◆ Activity: Restate all the lines below word for word, but omit the pictures.

◆ Data for this task:
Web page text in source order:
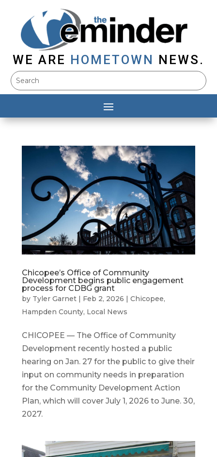
WE ARE HOMETOWN NEWS.
Chicopee’s Office of Community
Development begins public engagement
process for CDBG grant
by Tyler Garnet| Feb 2, 2026 | Chicopee,
Hampden County, Local News
CHICOPEE — The Office of Community
Development recently hosted a public
hearing on Jan. 27 for the public to give their
input on community needs in preparation
for the Community Development Action
Plan, which will cover July 1, 2026 to June. 30,
2027.
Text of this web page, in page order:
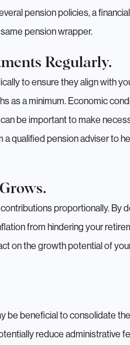
pension policies, a financial
pension wrapper.
Regularly.
to ensure they align with
as a minimum. Economic
be important to make
qualified pension adviser to
proportionally. By
from hindering your
on the growth potential of
be beneficial to consolidate
reduce administrative
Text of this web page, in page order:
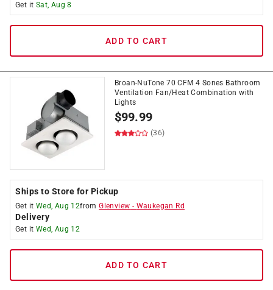
Get it Sat, Aug 8
ADD TO CART
Broan-NuTone 70 CFM 4 Sones Bathroom
Ventilation Fan/Heat Combination with
Lights
$99.99
(36)
Ships to Store for Pickup
Get it Wed, Aug 12fromGlenview - Waukegan Rd
Delivery
Get it Wed, Aug 12
ADD TO CART

◆ Exercise answer:
Web page text in source order:
WE ARE HOMETOWN NEWS.
Chicopee’s Office of Community
Development begins public engagement
process for CDBG grant
by Tyler Garnet| Feb 2, 2026 | Chicopee,
Hampden County, Local News
CHICOPEE — The Office of Community
Development recently hosted a public
hearing on Jan. 27 for the public to give their
input on community needs in preparation
for the Community Development Action
Plan, which will cover July 1, 2026 to June. 30,
2027.
Text of this web page, in page order:
pension policies, a financial
pension wrapper.
Regularly.
to ensure they align with
as a minimum. Economic
be important to make
qualified pension adviser to
proportionally. By
from hindering your
on the growth potential of
be beneficial to consolidate
reduce administrative
Text of this web page, in page order:
Get it Sat, Aug 8
ADD TO CART
Broan-NuTone 70 CFM 4 Sones Bathroom
Ventilation Fan/Heat Combination with
Lights
$99.99
(36)
Ships to Store for Pickup
Get it Wed, Aug 12fromGlenview - Waukegan Rd
Delivery
Get it Wed, Aug 12
ADD TO CART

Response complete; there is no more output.